* Exercise data:
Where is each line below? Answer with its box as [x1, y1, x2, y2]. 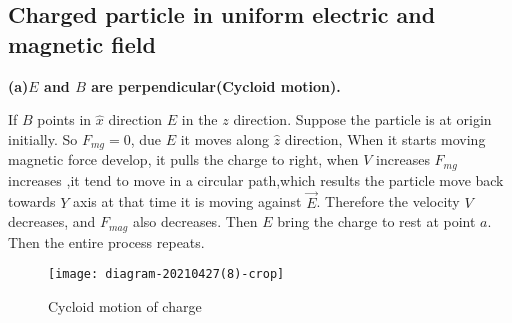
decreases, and [8, 211, 96, 232]
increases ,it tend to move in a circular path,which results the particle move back [8, 169, 504, 190]
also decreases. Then [132, 211, 258, 232]
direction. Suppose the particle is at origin [233, 109, 492, 130]
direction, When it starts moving [284, 128, 486, 149]
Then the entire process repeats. [8, 231, 205, 252]
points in [37, 109, 92, 130]
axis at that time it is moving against [73, 191, 302, 212]
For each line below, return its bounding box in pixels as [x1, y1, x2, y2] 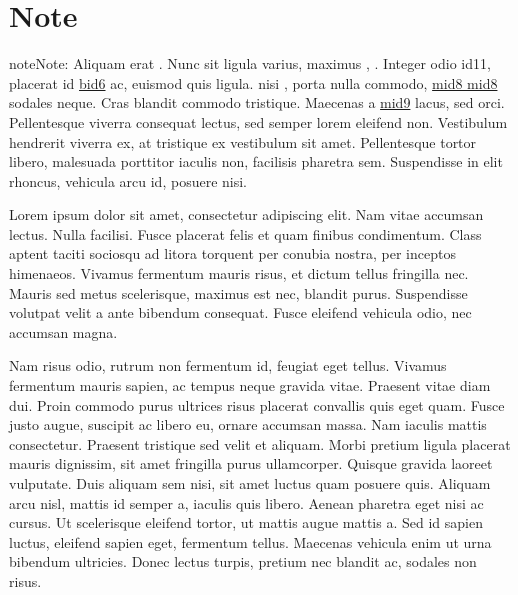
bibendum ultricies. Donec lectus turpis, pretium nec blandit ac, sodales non [9, 551, 477, 572]
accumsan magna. [9, 321, 118, 342]
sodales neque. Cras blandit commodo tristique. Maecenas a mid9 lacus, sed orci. [9, 92, 505, 113]
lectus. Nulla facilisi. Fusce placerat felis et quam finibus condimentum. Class [9, 223, 482, 244]
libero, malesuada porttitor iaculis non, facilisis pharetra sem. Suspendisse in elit [9, 151, 503, 172]
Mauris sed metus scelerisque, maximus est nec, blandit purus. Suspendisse [9, 282, 468, 303]
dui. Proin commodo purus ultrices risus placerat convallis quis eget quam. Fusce [9, 394, 505, 415]
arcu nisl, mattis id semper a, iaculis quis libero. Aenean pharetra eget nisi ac [9, 492, 484, 513]
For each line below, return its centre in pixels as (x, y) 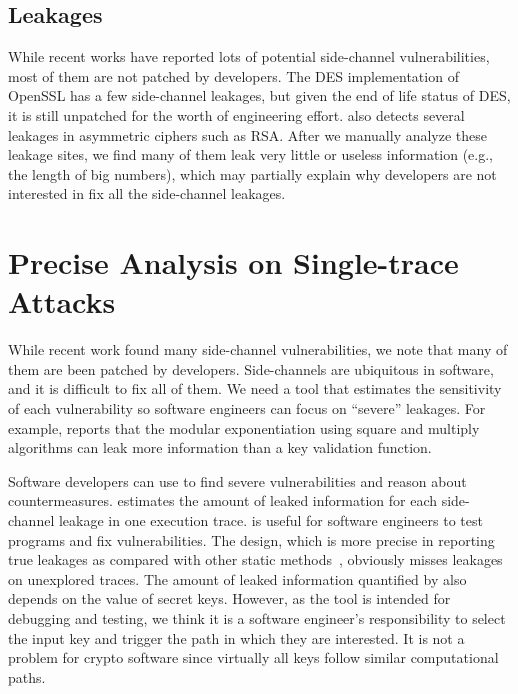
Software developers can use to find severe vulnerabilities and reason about (237, 480)
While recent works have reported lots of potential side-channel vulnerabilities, (249, 56)
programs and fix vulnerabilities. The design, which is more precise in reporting (251, 539)
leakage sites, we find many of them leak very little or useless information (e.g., (251, 154)
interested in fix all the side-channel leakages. (147, 193)
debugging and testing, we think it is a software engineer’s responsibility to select (257, 617)
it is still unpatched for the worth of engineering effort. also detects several (236, 114)
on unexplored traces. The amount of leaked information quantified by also (237, 578)
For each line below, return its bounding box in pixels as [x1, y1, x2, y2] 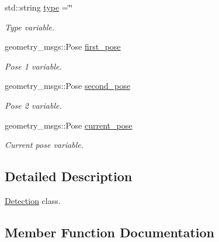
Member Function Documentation [5, 223, 215, 241]
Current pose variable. [5, 139, 84, 151]
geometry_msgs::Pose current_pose [5, 119, 133, 131]
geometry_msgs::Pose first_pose [5, 40, 121, 53]
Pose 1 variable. [5, 60, 62, 72]
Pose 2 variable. [5, 99, 62, 111]
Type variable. [5, 20, 55, 33]
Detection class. [5, 194, 61, 206]
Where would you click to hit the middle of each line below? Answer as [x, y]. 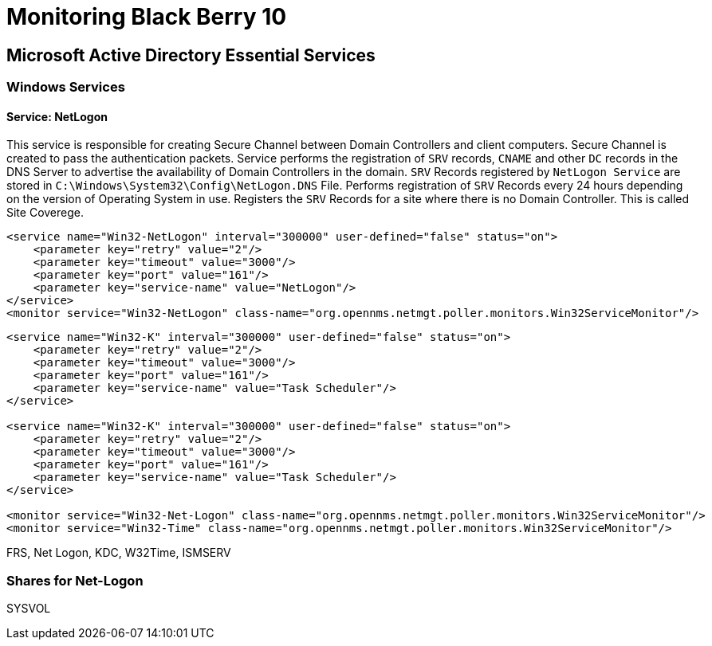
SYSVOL [29, 609]
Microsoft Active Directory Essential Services [191, 55]
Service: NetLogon [57, 116]
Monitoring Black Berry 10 [147, 17]
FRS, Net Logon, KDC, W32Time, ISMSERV [119, 553]
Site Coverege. [45, 213]
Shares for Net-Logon [75, 580]
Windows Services [66, 87]
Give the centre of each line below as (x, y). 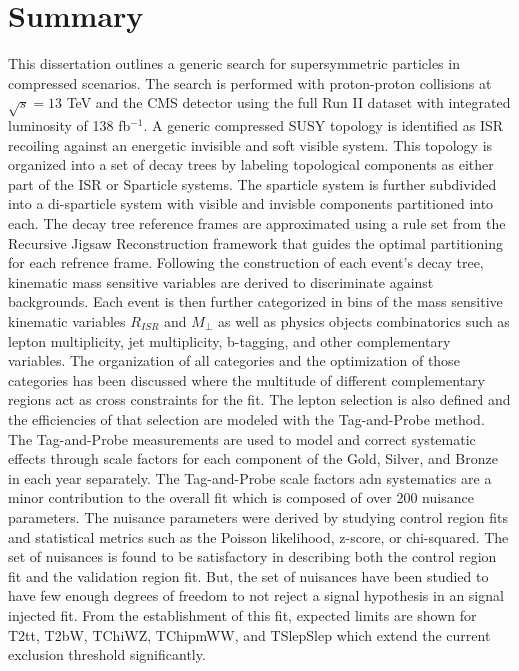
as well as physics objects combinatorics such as (363, 321)
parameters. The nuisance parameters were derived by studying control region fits (258, 516)
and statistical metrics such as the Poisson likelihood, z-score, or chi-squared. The (258, 536)
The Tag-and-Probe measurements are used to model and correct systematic (242, 438)
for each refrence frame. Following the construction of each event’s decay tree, (246, 262)
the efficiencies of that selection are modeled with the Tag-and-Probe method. (246, 418)
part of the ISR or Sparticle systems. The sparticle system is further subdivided (252, 183)
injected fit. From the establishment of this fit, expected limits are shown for (242, 614)
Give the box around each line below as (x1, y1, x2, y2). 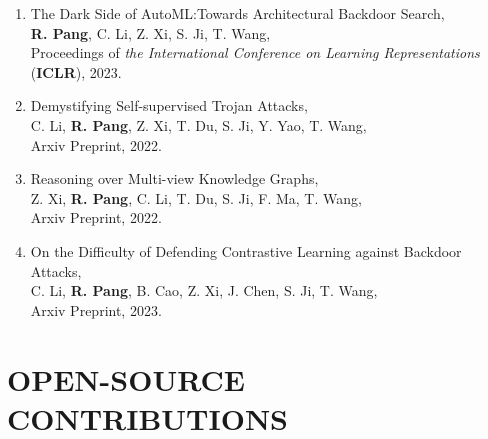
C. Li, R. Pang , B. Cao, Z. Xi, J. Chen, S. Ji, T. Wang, (30, 280, 378, 301)
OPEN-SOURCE (7, 358, 245, 399)
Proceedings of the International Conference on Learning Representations (30, 42, 480, 63)
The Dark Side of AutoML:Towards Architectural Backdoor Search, (30, 3, 445, 23)
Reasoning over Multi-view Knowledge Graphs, (30, 168, 319, 189)
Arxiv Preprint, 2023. (30, 299, 162, 320)
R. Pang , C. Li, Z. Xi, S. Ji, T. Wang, (30, 22, 271, 43)
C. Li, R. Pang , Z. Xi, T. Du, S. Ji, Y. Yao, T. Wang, (30, 114, 367, 135)
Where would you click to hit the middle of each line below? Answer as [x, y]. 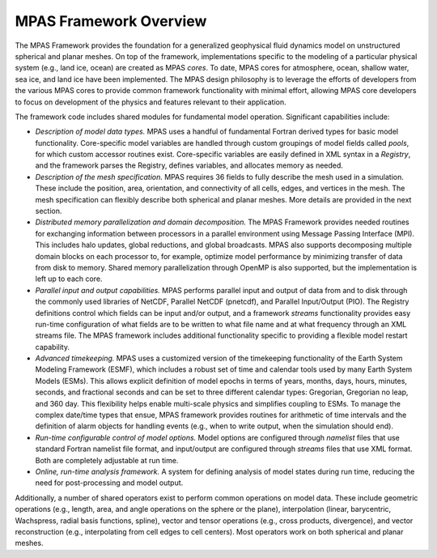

* Activity: Show every line above in which the word "vulnerabilities" appears.

* Solution to the problem:
Software developers can use to find severe vulnerabilities and reason about (237, 480)
While recent works have reported lots of potential side-channel vulnerabilities, (249, 56)
programs and fix vulnerabilities. The design, which is more precise in reporting (251, 539)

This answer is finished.